What you will do —
From start to finish, set down the entries below exactly, leaving out the pictures.

Saved data entries:
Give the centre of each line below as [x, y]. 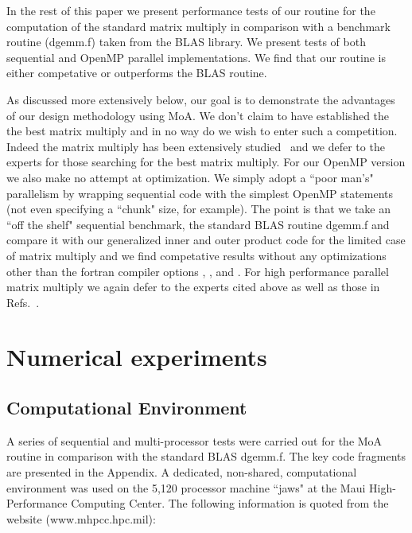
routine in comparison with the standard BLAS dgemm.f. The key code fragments [206, 456]
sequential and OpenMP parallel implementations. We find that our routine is [196, 57]
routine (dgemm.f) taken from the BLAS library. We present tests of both [186, 42]
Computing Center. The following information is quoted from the [230, 503]
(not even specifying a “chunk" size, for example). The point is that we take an [199, 209]
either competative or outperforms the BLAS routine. [137, 73]
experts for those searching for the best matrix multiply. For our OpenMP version [206, 162]
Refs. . [23, 302]
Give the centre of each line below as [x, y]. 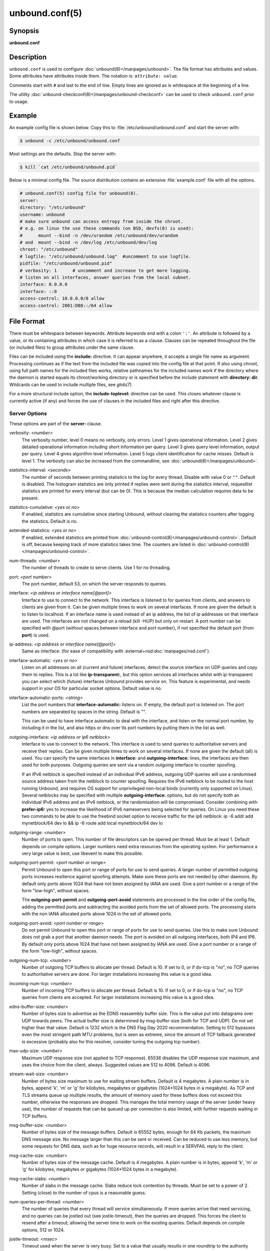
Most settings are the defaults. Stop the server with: [63, 154]
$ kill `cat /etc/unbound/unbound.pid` [68, 167]
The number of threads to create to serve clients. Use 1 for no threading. [96, 567]
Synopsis [24, 31]
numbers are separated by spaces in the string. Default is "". [84, 712]
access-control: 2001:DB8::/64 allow [66, 305]
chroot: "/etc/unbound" [49, 249]
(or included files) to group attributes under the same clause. [72, 347]
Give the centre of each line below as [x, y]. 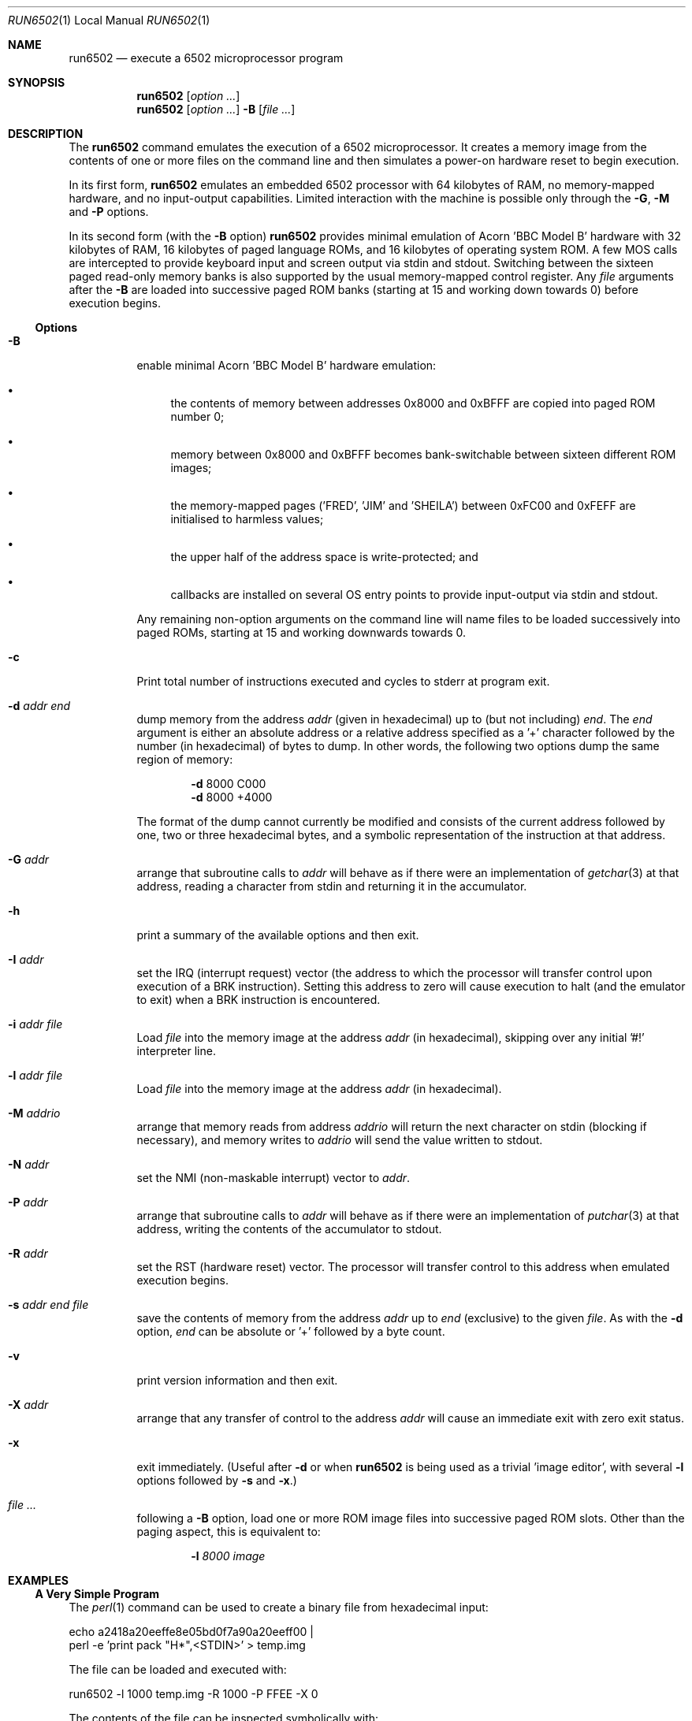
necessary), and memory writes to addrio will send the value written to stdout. [340, 1140]
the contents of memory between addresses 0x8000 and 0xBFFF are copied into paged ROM [413, 403]
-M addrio [34, 1113]
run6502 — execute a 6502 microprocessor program [206, 58]
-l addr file [35, 1075]
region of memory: [185, 759]
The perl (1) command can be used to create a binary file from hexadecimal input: [279, 1607]
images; [191, 468]
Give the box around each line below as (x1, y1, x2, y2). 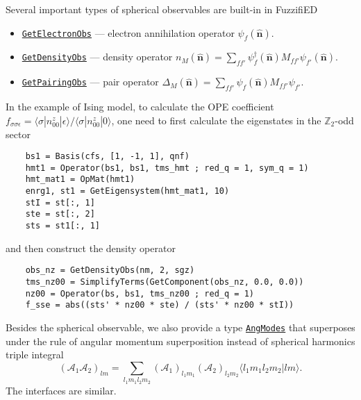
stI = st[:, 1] (25, 197, 95, 208)
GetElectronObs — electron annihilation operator (22, 25, 235, 40)
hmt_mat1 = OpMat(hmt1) (25, 174, 135, 185)
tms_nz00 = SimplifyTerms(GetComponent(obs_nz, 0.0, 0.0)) (25, 277, 304, 287)
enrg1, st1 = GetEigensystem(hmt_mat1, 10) (25, 186, 230, 197)
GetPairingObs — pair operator (22, 74, 159, 89)
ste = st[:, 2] (25, 209, 95, 219)
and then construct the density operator (6, 240, 176, 255)
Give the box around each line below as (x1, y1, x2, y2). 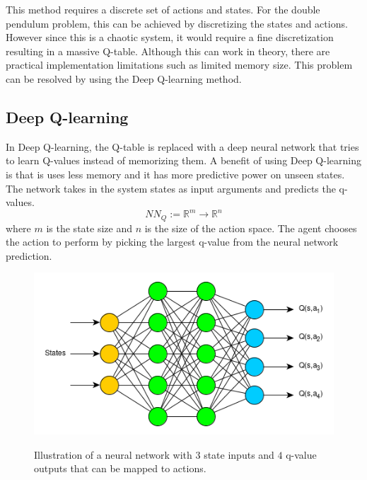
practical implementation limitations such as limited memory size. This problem (6, 57, 353, 72)
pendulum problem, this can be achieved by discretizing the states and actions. (6, 16, 348, 30)
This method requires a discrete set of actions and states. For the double (6, 2, 320, 16)
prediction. (6, 248, 52, 263)
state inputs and (204, 447, 274, 462)
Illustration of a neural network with (34, 447, 192, 462)
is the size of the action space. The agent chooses (144, 220, 357, 235)
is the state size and (46, 220, 132, 235)
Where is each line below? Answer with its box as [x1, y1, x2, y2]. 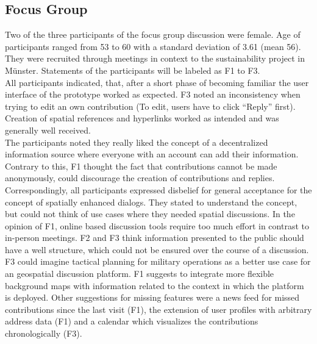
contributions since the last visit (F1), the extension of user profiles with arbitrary [5, 303, 312, 315]
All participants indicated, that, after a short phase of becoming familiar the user [5, 76, 309, 88]
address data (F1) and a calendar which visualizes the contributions [5, 315, 258, 328]
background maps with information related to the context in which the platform [5, 279, 304, 292]
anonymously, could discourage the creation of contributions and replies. [5, 171, 275, 184]
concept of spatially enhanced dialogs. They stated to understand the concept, [5, 195, 297, 208]
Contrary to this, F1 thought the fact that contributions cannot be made [5, 159, 277, 172]
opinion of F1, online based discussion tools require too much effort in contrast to [5, 219, 309, 232]
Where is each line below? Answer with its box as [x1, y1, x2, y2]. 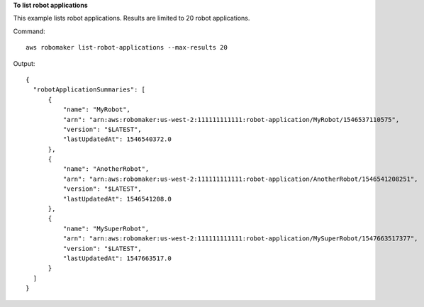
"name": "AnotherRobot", [62, 165, 150, 173]
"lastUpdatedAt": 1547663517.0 [62, 254, 172, 262]
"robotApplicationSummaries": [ [33, 86, 145, 94]
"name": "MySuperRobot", [62, 224, 150, 233]
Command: [13, 27, 45, 35]
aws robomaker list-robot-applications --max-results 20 [26, 43, 228, 52]
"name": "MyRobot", [62, 106, 131, 113]
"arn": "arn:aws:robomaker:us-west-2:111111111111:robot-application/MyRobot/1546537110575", [62, 116, 400, 123]
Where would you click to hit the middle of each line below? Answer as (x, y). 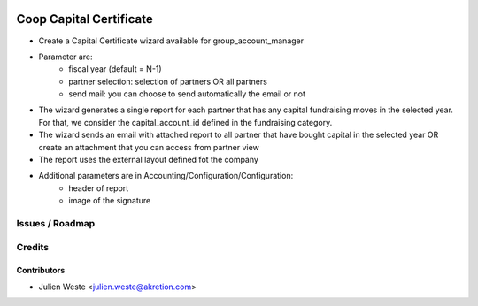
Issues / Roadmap (56, 223)
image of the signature (110, 201)
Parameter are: (66, 57)
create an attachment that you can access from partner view (149, 147)
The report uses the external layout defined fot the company (148, 160)
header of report (99, 188)
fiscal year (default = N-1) (116, 69)
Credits (32, 247)
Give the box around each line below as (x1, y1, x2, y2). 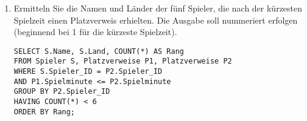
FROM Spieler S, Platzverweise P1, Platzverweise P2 (13, 57, 232, 66)
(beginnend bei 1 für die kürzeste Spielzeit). (13, 25, 177, 38)
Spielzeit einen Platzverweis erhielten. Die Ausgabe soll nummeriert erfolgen (13, 13, 298, 26)
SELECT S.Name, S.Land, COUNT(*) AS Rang (13, 47, 184, 56)
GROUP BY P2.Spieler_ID (13, 87, 110, 96)
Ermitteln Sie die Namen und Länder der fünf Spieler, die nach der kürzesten (13, 2, 303, 14)
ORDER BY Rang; (13, 107, 76, 116)
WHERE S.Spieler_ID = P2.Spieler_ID (13, 67, 163, 76)
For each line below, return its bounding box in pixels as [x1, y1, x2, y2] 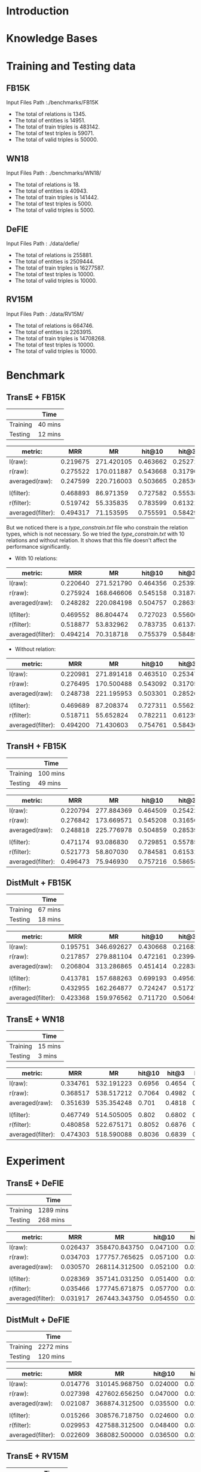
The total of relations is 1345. [14, 110, 87, 118]
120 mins [38, 1353, 65, 1361]
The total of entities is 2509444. [14, 258, 95, 265]
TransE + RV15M [6, 1451, 69, 1461]
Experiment [6, 1154, 65, 1168]
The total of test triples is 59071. [14, 130, 95, 137]
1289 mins [38, 1206, 69, 1214]
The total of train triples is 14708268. [14, 334, 106, 342]
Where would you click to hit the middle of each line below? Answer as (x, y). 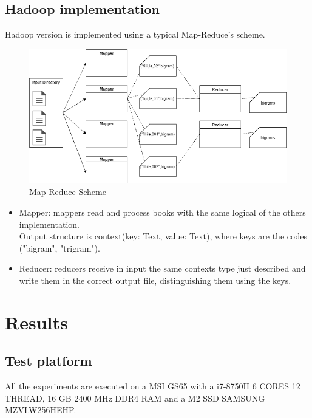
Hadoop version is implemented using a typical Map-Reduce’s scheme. (135, 34)
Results (36, 322)
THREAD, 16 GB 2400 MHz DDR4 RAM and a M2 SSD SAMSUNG (135, 398)
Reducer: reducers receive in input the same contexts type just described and (162, 268)
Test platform (49, 361)
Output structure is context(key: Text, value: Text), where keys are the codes (163, 236)
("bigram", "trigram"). (59, 248)
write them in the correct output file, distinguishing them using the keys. (155, 280)
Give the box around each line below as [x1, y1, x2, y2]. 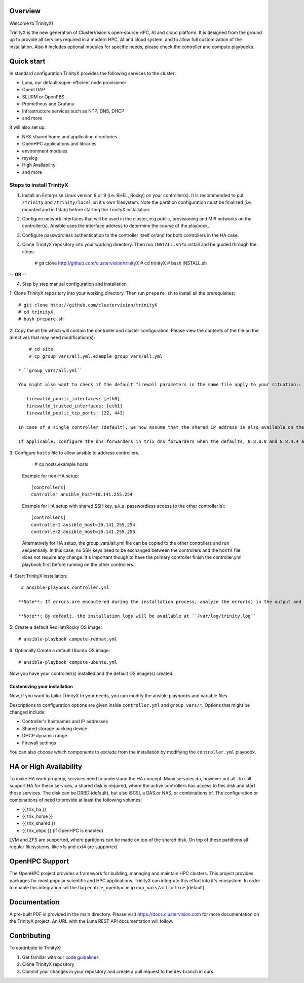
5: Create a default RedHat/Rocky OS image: [9, 624, 102, 630]
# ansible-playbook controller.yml [21, 585, 109, 590]
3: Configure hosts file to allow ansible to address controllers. [9, 449, 140, 456]
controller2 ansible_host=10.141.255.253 [31, 529, 135, 535]
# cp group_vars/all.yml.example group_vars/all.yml [28, 353, 163, 359]
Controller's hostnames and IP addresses [22, 719, 108, 725]
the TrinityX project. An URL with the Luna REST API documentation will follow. [9, 918, 173, 924]
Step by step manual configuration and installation [22, 281, 127, 287]
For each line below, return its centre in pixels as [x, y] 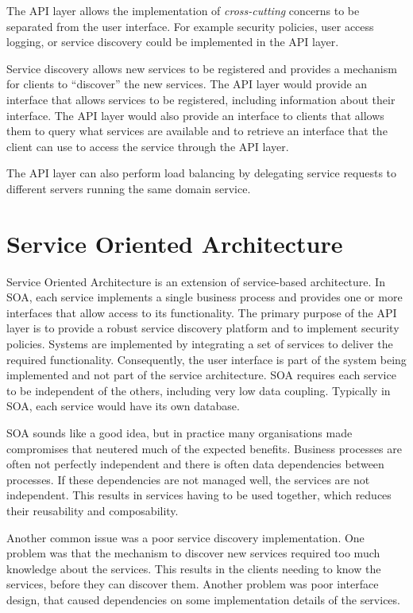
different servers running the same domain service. [129, 188]
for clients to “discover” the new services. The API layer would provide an [187, 84]
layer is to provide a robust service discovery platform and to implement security [203, 328]
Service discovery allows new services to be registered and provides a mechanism [202, 68]
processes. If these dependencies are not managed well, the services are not [188, 479]
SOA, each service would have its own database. [123, 406]
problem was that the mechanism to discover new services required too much [193, 553]
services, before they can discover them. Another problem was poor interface [193, 584]

Solution to the problem —
Give the centre of each line below as [x, y]. 
routine in comparison with the standard BLAS dgemm.f. The key code fragments [206, 456]
sequential and OpenMP parallel implementations. We find that our routine is [196, 57]
routine (dgemm.f) taken from the BLAS library. We present tests of both [186, 42]
Computing Center. The following information is quoted from the [230, 503]
(not even specifying a “chunk" size, for example). The point is that we take an [199, 209]
either competative or outperforms the BLAS routine. [137, 73]
experts for those searching for the best matrix multiply. For our OpenMP version [206, 162]
Refs. . [23, 302]
Give the centre of each line below as [x, y]. 
Most settings are the defaults. Stop the server with: [63, 154]
$ kill `cat /etc/unbound/unbound.pid` [68, 167]
The number of threads to create to serve clients. Use 1 for no threading. [96, 567]
Synopsis [24, 31]
numbers are separated by spaces in the string. Default is "". [84, 712]
access-control: 2001:DB8::/64 allow [66, 305]
chroot: "/etc/unbound" [49, 249]
(or included files) to group attributes under the same clause. [72, 347]
Give the centre of each line below as [x, y]. 
necessary), and memory writes to addrio will send the value written to stdout. [340, 1140]
the contents of memory between addresses 0x8000 and 0xBFFF are copied into paged ROM [413, 403]
-M addrio [34, 1113]
run6502 — execute a 6502 microprocessor program [206, 58]
-l addr file [35, 1075]
region of memory: [185, 759]
The perl (1) command can be used to create a binary file from hexadecimal input: [279, 1607]
images; [191, 468]
Give the box around each line below as (x1, y1, x2, y2). 
stI = st[:, 1] (25, 197, 95, 208)
GetElectronObs — electron annihilation operator (22, 25, 235, 40)
hmt_mat1 = OpMat(hmt1) (25, 174, 135, 185)
tms_nz00 = SimplifyTerms(GetComponent(obs_nz, 0.0, 0.0)) (25, 277, 304, 287)
enrg1, st1 = GetEigensystem(hmt_mat1, 10) (25, 186, 230, 197)
GetPairingObs — pair operator (22, 74, 159, 89)
ste = st[:, 2] (25, 209, 95, 219)
and then construct the density operator (6, 240, 176, 255)
Give the box around each line below as (x1, y1, x2, y2). 
practical implementation limitations such as limited memory size. This problem (6, 57, 353, 72)
pendulum problem, this can be achieved by discretizing the states and actions. (6, 16, 348, 30)
This method requires a discrete set of actions and states. For the double (6, 2, 320, 16)
prediction. (6, 248, 52, 263)
state inputs and (204, 447, 274, 462)
Illustration of a neural network with (34, 447, 192, 462)
is the size of the action space. The agent chooses (144, 220, 357, 235)
is the state size and (46, 220, 132, 235)
Where is each line below? Answer with its box as [x1, y1, x2, y2]. 
contributions since the last visit (F1), the extension of user profiles with arbitrary [5, 303, 312, 315]
All participants indicated, that, after a short phase of becoming familiar the user [5, 76, 309, 88]
address data (F1) and a calendar which visualizes the contributions [5, 315, 258, 328]
background maps with information related to the context in which the platform [5, 279, 304, 292]
anonymously, could discourage the creation of contributions and replies. [5, 171, 275, 184]
concept of spatially enhanced dialogs. They stated to understand the concept, [5, 195, 297, 208]
Contrary to this, F1 thought the fact that contributions cannot be made [5, 159, 277, 172]
opinion of F1, online based discussion tools require too much effort in contrast to [5, 219, 309, 232]
Where is each line below? Answer with its box as [x1, y1, x2, y2]. 
"name": "AnotherRobot", [62, 165, 150, 173]
"lastUpdatedAt": 1547663517.0 [62, 254, 172, 262]
"robotApplicationSummaries": [ [33, 86, 145, 94]
"name": "MySuperRobot", [62, 224, 150, 233]
Command: [13, 27, 45, 35]
aws robomaker list-robot-applications --max-results 20 [26, 43, 228, 52]
"name": "MyRobot", [62, 106, 131, 113]
"arn": "arn:aws:robomaker:us-west-2:111111111111:robot-application/MyRobot/1546537110575", [62, 116, 400, 123]
Where would you click to hit the middle of each line below? Answer as (x, y). 
Issues / Roadmap (56, 223)
image of the signature (110, 201)
Parameter are: (66, 57)
create an attachment that you can access from partner view (149, 147)
The report uses the external layout defined fot the company (148, 160)
header of report (99, 188)
fiscal year (default = N-1) (116, 69)
Credits (32, 247)
Give the box around each line below as (x1, y1, x2, y2). 
FROM Spieler S, Platzverweise P1, Platzverweise P2 (13, 57, 232, 66)
(beginnend bei 1 für die kürzeste Spielzeit). (13, 25, 177, 38)
Spielzeit einen Platzverweis erhielten. Die Ausgabe soll nummeriert erfolgen (13, 13, 298, 26)
SELECT S.Name, S.Land, COUNT(*) AS Rang (13, 47, 184, 56)
GROUP BY P2.Spieler_ID (13, 87, 110, 96)
Ermitteln Sie die Namen und Länder der fünf Spieler, die nach der kürzesten (13, 2, 303, 14)
ORDER BY Rang; (13, 107, 76, 116)
WHERE S.Spieler_ID = P2.Spieler_ID (13, 67, 163, 76)
For each line below, return its bounding box in pixels as [x1, y1, x2, y2] 
The total of relations is 1345. [14, 110, 87, 118]
120 mins [38, 1353, 65, 1361]
The total of entities is 2509444. [14, 258, 95, 265]
TransE + RV15M [6, 1451, 69, 1461]
Experiment [6, 1154, 65, 1168]
The total of test triples is 59071. [14, 130, 95, 137]
1289 mins [38, 1206, 69, 1214]
The total of train triples is 14708268. [14, 334, 106, 342]
Where would you click to hit the middle of each line below? Answer as (x, y). 
Hadoop version is implemented using a typical Map-Reduce’s scheme. (135, 34)
Results (36, 322)
THREAD, 16 GB 2400 MHz DDR4 RAM and a M2 SSD SAMSUNG (135, 398)
Reducer: reducers receive in input the same contexts type just described and (162, 268)
Test platform (49, 361)
Output structure is context(key: Text, value: Text), where keys are the codes (163, 236)
("bigram", "trigram"). (59, 248)
write them in the correct output file, distinguishing them using the keys. (155, 280)
Give the box around each line below as [x1, y1, x2, y2]. 
5: Create a default RedHat/Rocky OS image: [9, 624, 102, 630]
# ansible-playbook controller.yml [21, 585, 109, 590]
3: Configure hosts file to allow ansible to address controllers. [9, 449, 140, 456]
controller2 ansible_host=10.141.255.253 [31, 529, 135, 535]
# cp group_vars/all.yml.example group_vars/all.yml [28, 353, 163, 359]
Controller's hostnames and IP addresses [22, 719, 108, 725]
the TrinityX project. An URL with the Luna REST API documentation will follow. [9, 918, 173, 924]
Step by step manual configuration and installation [22, 281, 127, 287]
For each line below, return its centre in pixels as [x, y] 
different servers running the same domain service. [129, 188]
for clients to “discover” the new services. The API layer would provide an [187, 84]
layer is to provide a robust service discovery platform and to implement security [203, 328]
Service discovery allows new services to be registered and provides a mechanism [202, 68]
processes. If these dependencies are not managed well, the services are not [188, 479]
SOA, each service would have its own database. [123, 406]
problem was that the mechanism to discover new services required too much [193, 553]
services, before they can discover them. Another problem was poor interface [193, 584]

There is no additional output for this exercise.